Having gone through about 90% of all the production, I realized I still had some more time before late May. In a moment of inspiration, I wrote up another song that just came to me suddenly late one night (titled "You're Everything"). This one I initially thought was "okay"... but then REALLY started growing on me. I arranged and produced it really quickly; it just went really smoothly and really well for some reason. I guess I was simply inspired. It ended up being one of my most professional productions.

So while all this writing and producing was going on, she suggested taking a little trip around the bay for our anniversary (the weekend before April 30th). We agreed to do it, and then I realized that that weekend would probably be an even better time to make the proposal. So that effectively cut off a month that I was gonna use to "perfect" the songs (quoted term used loosely). So then for the last two weeks before that date, I was in a mad scramble trying to finish the production for all the songs. It was difficult - moreso because she's at my place every night and thus I didn't have a whole lot of time to listen through my speakers and to record myself and so on. I lost a lot of sleep those few weeks.

But, I did finish.... not really as "perfected" as I would like, but I was happy enough with the product to present to her.

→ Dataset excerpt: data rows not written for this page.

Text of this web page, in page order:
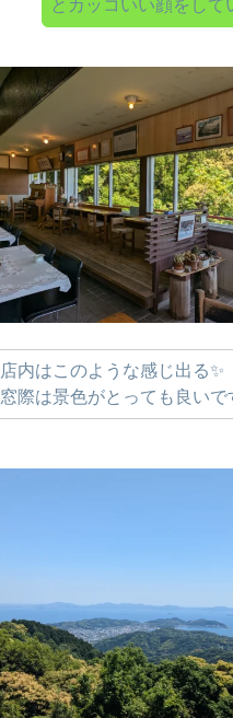
とカッコいい顔をして
店内はこのような感じ出る✨
窓際は景色がとっても良いで
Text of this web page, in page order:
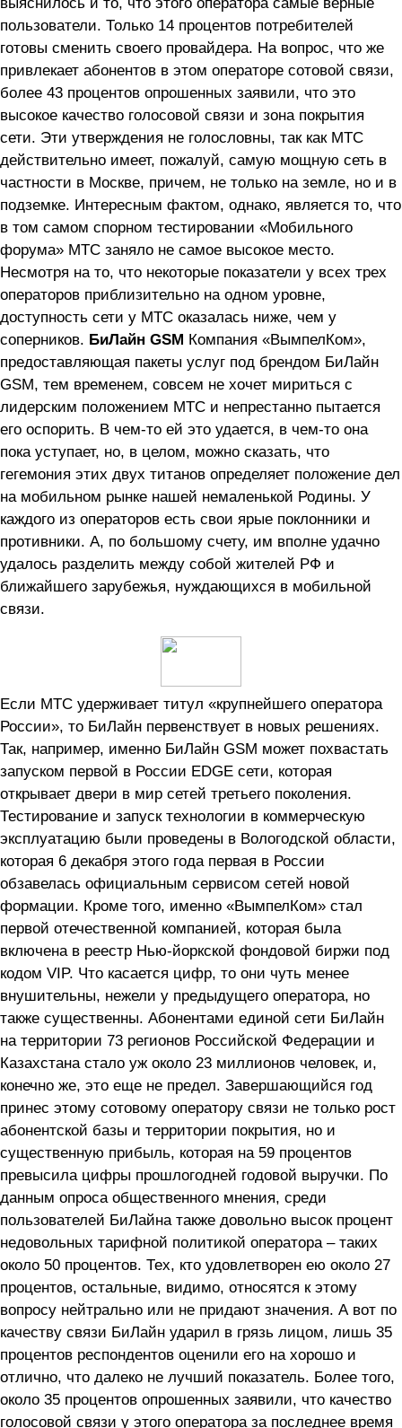
пользователи. Только 14 процентов потребителей
готовы сменить своего провайдера. На вопрос, что же
привлекает абонентов в этом операторе сотовой связи,
более 43 процентов опрошенных заявили, что это
высокое качество голосовой связи и зона покрытия
сети. Эти утверждения не голословны, так как МТС
действительно имеет, пожалуй, самую мощную сеть в
частности в Москве, причем, не только на земле, но и в
подземке. Интересным фактом, однако, является то, что
в том самом спорном тестировании «Мобильного
форума» МТС заняло не самое высокое место.
Несмотря на то, что некоторые показатели у всех трех
операторов приблизительно на одном уровне,
доступность сети у МТС оказалась ниже, чем у
соперников. БиЛайн GSM Компания «ВымпелКом»,
предоставляющая пакеты услуг под брендом БиЛайн
GSM, тем временем, совсем не хочет мириться с
лидерским положением МТС и непрестанно пытается
его оспорить. В чем-то ей это удается, в чем-то она
пока уступает, но, в целом, можно сказать, что
гегемония этих двух титанов определяет положение дел
на мобильном рынке нашей немаленькой Родины. У
каждого из операторов есть свои ярые поклонники и
противники. А, по большому счету, им вполне удачно
удалось разделить между собой жителей РФ и
ближайшего зарубежья, нуждающихся в мобильной
связи.
Если МТС удерживает титул «крупнейшего оператора
России», то БиЛайн первенствует в новых решениях.
Так, например, именно БиЛайн GSM может похвастать
запуском первой в России EDGE сети, которая
открывает двери в мир сетей третьего поколения.
Тестирование и запуск технологии в коммерческую
эксплуатацию были проведены в Вологодской области,
которая 6 декабря этого года первая в России
обзавелась официальным сервисом сетей новой
формации. Кроме того, именно «ВымпелКом» стал
первой отечественной компанией, которая была
включена в реестр Нью-йоркской фондовой биржи под
кодом VIP. Что касается цифр, то они чуть менее
внушительны, нежели у предыдущего оператора, но
также существенны. Абонентами единой сети БиЛайн
на территории 73 регионов Российской Федерации и
Казахстана стало уж около 23 миллионов человек, и,
конечно же, это еще не предел. Завершающийся год
принес этому сотовому оператору связи не только рост
абонентской базы и территории покрытия, но и
существенную прибыль, которая на 59 процентов
превысила цифры прошлогодней годовой выручки. По
данным опроса общественного мнения, среди
пользователей БиЛайна также довольно высок процент
недовольных тарифной политикой оператора – таких
около 50 процентов. Тех, кто удовлетворен ею около 27
процентов, остальные, видимо, относятся к этому
вопросу нейтрально или не придают значения. А вот по
качеству связи БиЛайн ударил в грязь лицом, лишь 35
процентов респондентов оценили его на хорошо и
отлично, что далеко не лучший показатель. Более того,
около 35 процентов опрошенных заявили, что качество
голосовой связи у этого оператора за последнее время
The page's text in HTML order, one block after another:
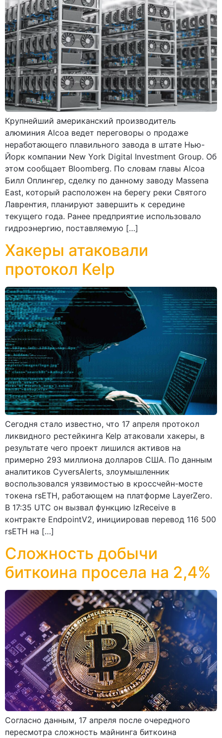
Крупнейший американский производитель
алюминия Alcoa ведет переговоры о продаже
неработающего плавильного завода в штате Нью-
Йорк компании New York Digital Investment Group. Об
этом сообщает Bloomberg. По словам главы Alcoa
Билл Оплингер, сделку по данному заводу Massena
East, который расположен на берегу реки Святого
Лаврентия, планируют завершить к середине
текущего года. Ранее предприятие использовало
гидроэнергию, поставляемую […]
Хакеры атаковали
протокол Kelp
Сегодня стало известно, что 17 апреля протокол
ликвидного рестейкинга Kelp атаковали хакеры, в
результате чего проект лишился активов на
примерно 293 миллиона долларов США. По данным
аналитиков CyversAlerts, злоумышленник
воспользовался уязвимостью в кроссчейн-мосте
токена rsETH, работающем на платформе LayerZero.
В 17:35 UTC он вызвал функцию lzReceive в
контракте EndpointV2, инициировав перевод 116 500
rsETH на […]
Сложность добычи
биткоина просела на 2,4%
Согласно данным, 17 апреля после очередного
пересмотра сложность майнинга биткоина
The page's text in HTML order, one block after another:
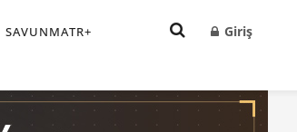
SAVUNMATR+ Giriş
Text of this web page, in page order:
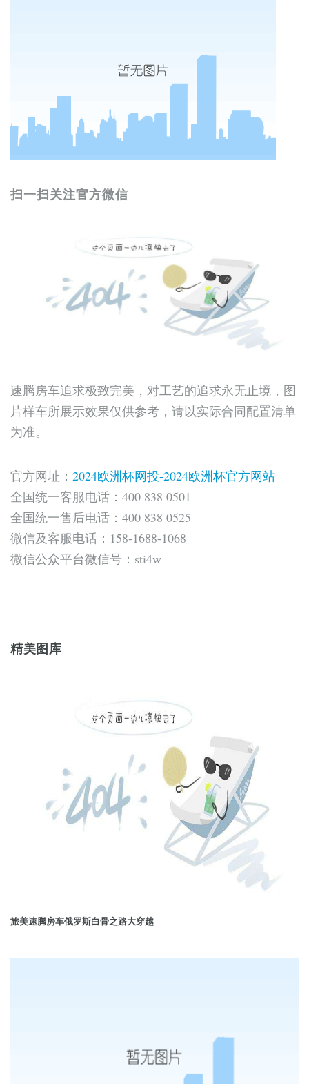
扫一扫关注官方微信
速腾房车追求极致完美，对工艺的追求永无止境，图
片样车所展示效果仅供参考，请以实际合同配置清单
为准。
官方网址： 2024欧洲杯网投-2024欧洲杯官方网站
全国统一客服电话：400 838 0501
全国统一售后电话：400 838 0525
微信及客服电话：158-1688-1068
微信公众平台微信号：sti4w
精美图库
旅美速腾房车俄罗斯白骨之路大穿越
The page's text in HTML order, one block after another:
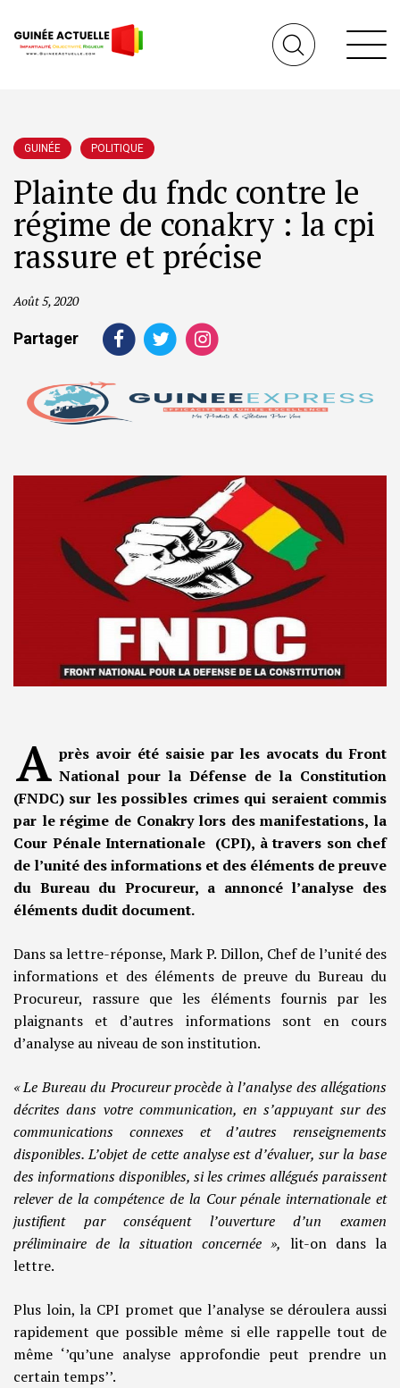
GUINÉE POLITIQUE
Plainte du fndc contre le
régime de conakry : la cpi
rassure et précise
Août 5, 2020
Partager
A près avoir été saisie par les avocats du Front
National pour la Défense de la Constitution
(FNDC) sur les possibles crimes qui seraient commis
par le régime de Conakry lors des manifestations, la
Cour Pénale Internationale (CPI), à travers son chef
de l’unité des informations et des éléments de preuve
du Bureau du Procureur, a annoncé l’analyse des
éléments dudit document.
Dans sa lettre-réponse, Mark P. Dillon, Chef de l’unité des
informations et des éléments de preuve du Bureau du
Procureur, rassure que les éléments fournis par les
plaignants et d’autres informations sont en cours
d’analyse au niveau de son institution.
« Le Bureau du Procureur procède à l’analyse des allégations
décrites dans votre communication, en s’appuyant sur des
communications connexes et d’autres renseignements
disponibles. L’objet de cette analyse est d’évaluer, sur la base
des informations disponibles, si les crimes allégués paraissent
relever de la compétence de la Cour pénale internationale et
justifient par conséquent l’ouverture d’un examen
préliminaire de la situation concernée », lit-on dans la
lettre.
Plus loin, la CPI promet que l’analyse se déroulera aussi
rapidement que possible même si elle rappelle tout de
même ‘’qu’une analyse approfondie peut prendre un
certain temps’’.
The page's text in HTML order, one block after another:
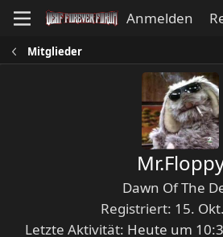
Anmelden
Mitglieder
Dawn Of The
Registriert 15.
Letzte Aktivität Heute um
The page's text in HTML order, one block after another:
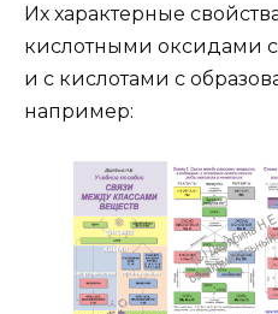
Их характерные
кислотными оксидами
и с кислотами с
например:
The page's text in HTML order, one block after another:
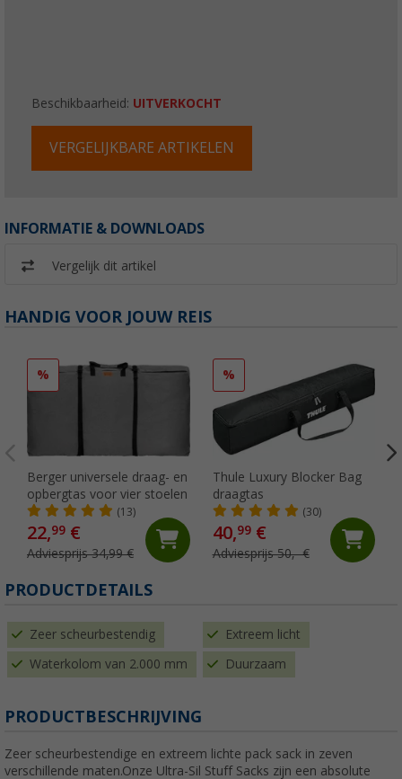
Beschikbaarheid: UITVERKOCHT
VERGELIJKBARE ARTIKELEN
INFORMATIE & DOWNLOADS
Vergelijk dit artikel
HANDIG VOOR JOUW REIS
%
Berger universele draag- en
opbergtas voor vier stoelen
(13)
22,99 €
Adviesprijs 34,99 €
%
Thule Luxury Blocker Bag
draagtas
(30)
40,99€
Adviesprijs 50,- €
PRODUCTDETAILS
Zeer scheurbestendig Extreem licht
Waterkolom van 2.000 mm Duurzaam
PRODUCTBESCHRIJVING
Zeer scheurbestendige en extreem lichte pack sack in zeven
verschillende maten.Onze Ultra-Sil Stuff Sacks zijn een absolute
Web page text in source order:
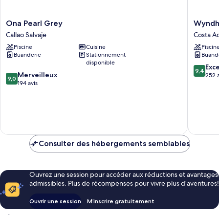
Ona
Pearl
Grey
Callao
Salvaje
Ona Pearl Grey
Callao Salvaje
Piscine
Cuisine
Buanderie
Stationnement
disponible
9.0
sur
9,0 Merveilleux
194 avis
Costa
Adeje
Costa
Adeje
Costa
9.4
sur
9,4
252
Consulter des hébergements semblables
Ouvrez une session pour accéder aux réductions et avantages
admissibles. Plus de récompenses pour vivre plus d’aventures!
Ouvrir une session M’inscrire gratuitement
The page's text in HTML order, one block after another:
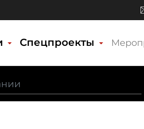
Спецпроекты
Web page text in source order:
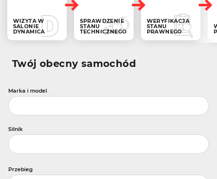
WIZYTA W
SALONIE
DYNAMICA
SPRAWDZENIE
STANU
TECHNICZNEGO
WERYFIKACJA
STANU
PRAWNEGO
Twój obecny samochód
Marka i model
Silnik
Przebieg
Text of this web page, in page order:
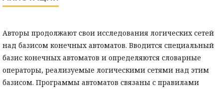
Авторы продолжают свои исследования логических сетей
над базисом конечных автоматов. Вводится специальный
базис конечных автоматов и определяются словарные
операторы, реализуемые логическими сетями над этим
базисом. Программы автоматов связаны с правилами
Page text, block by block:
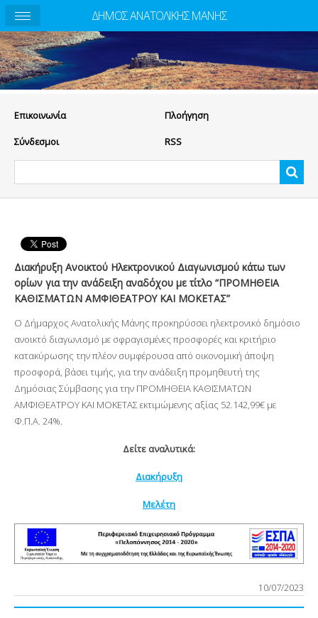
Eπικοινωνία Πλοήγηση
Σύνδεσμοι RSS
Διακήρυξη Ανοικτού Ηλεκτρονικού Διαγωνισμού κάτω των
ορίων για την ανάδειξη αναδόχου με τίτλο “ΠΡΟΜΗΘΕΙΑ
ΚΑΘΙΣΜΑΤΩΝ ΑΜΦΙΘΕΑΤΡΟΥ ΚΑΙ ΜΟΚΕΤΑΣ”
Ο Δήμαρχος Ανατολικής Μάνης προκηρύσσει ηλεκτρονικό δημόσιο
ανοικτό διαγωνισμό με σφραγισμένες προσφορές και κριτήριο
κατακύρωσης την πλέον συμφέρουσα από οικονομική άποψη
προσφορά, βάσει τιμής, για την ανάδειξη προμηθευτή της
Δημόσιας Σύμβασης για την ΠΡΟΜΗΘΕΙΑ ΚΑΘΙΣΜΑΤΩΝ
ΑΜΦΙΘΕΑΤΡΟΥ ΚΑΙ ΜΟΚΕΤΑΣ εκτιμώμενης αξίας 52.142,99€ με
Φ.Π.Α. 24%.
Δείτε αναλυτικά:
Διακήρυξη
Μελέτη
10/07/2023
ΔΗΜΟΣ ΑΝΑΤΟΛΙΚΗΣ ΜΑΝΗΣ
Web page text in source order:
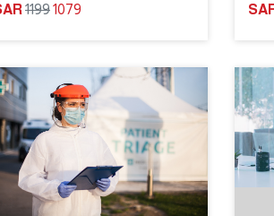
11991079
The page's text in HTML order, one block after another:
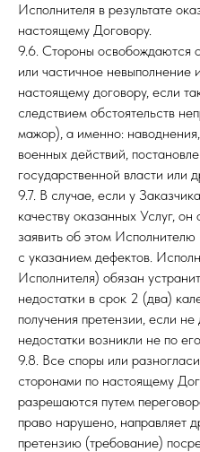
Исполнителя в результате
настоящему Договору.
9.6. Стороны освобождаются
или частичное невыполнение
настоящему договору, если
следствием обстоятельств
мажор), а именно:
военных действий,
государственной власти или
9.7. В случае, если у
качеству оказанных Услуг,
заявить об этом
с указанием дефектов.
Исполнителя) обязан
недостатки в срок 2 (два)
получения претензии, если
недостатки возникли не по
9.8. Все споры или
сторонами по настоящему
разрешаются путем
право нарушено, направляет
претензию (требование)
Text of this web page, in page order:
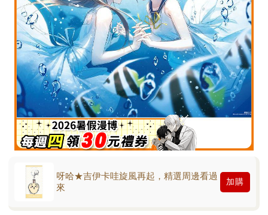
呀哈★吉伊卡哇旋風再起，精選周邊看過
來
加購
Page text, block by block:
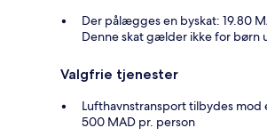
Der pålægges en byskat: 19.80
Denne skat gælder ikke for børn
Valgfrie tjenester
Lufthavnstransport tilbydes mod
500 MAD pr. person
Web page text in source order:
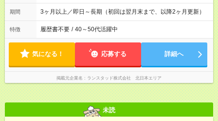
期間 3ヶ月以上／即日～長期（初回は翌月末まで、以降2ヶ月更新）
特徴 履歴書不要 / 40～50代活躍中
気になる！ 応募する 詳細へ
掲載元企業名 ランスタッド株式会社 北日本エリア
未読
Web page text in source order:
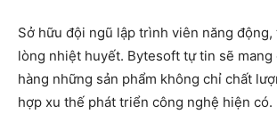
Sở hữu đội ngũ lập trình viên năng
lòng nhiệt huyết. Bytesoft tự tin sẽ mang
hàng những sản phẩm không chỉ chất
hợp xu thế phát triển công nghệ hiện có.

So, I guess I'll say that things basically went as I had planned: We went to on our trip and on the saturday, we ate at a nice fine dining-ish restaurant in the area. Our hotel was in Vallejo, so once we arrived in Vallejo, I parked off on a hill overlooking a large park. I'm not gonna get into every detail as to what was said, but basically it all went *beautifully*. I played the CD for her, playing each song one by one - adding some of my commentary and reminiscing on what the song meant to me and what inspired me to write it. I played my two old songs, then one of my new songs (the one I voice-mailed to myself), then "You're Everything"... and finally, after a little pause as I started feeling half-nervous, I played the song that had been a long time coming now ("Will You Take My Love"). The moment was one of pristine beauty. Tears were shed during the song and by the end of it, I had attained the emotional crescendo I was hoping for. I whipped out the ring, asked her to marry me, she said "yes" and that, as they say, was that.

You can listen to the songs if you want. I can honestly say you've played a big part in this proposal, even if you would never have known it. Getting in contact with you again has greatly renewed my passion for music writing and production, and ultimately helped make the moment that much more special (I'm sure she would have loved any song I wrote for her, but doing it well makes a difference). You can download them here if you want:

http://www.duylam.net/music/Youre_Everything.mp3

http://www.duylam.net/music/Will_You_Take_My_Love.mp3

I think these are two of my best songs... but ehh, maybe it's my own sentimentality speaking haha.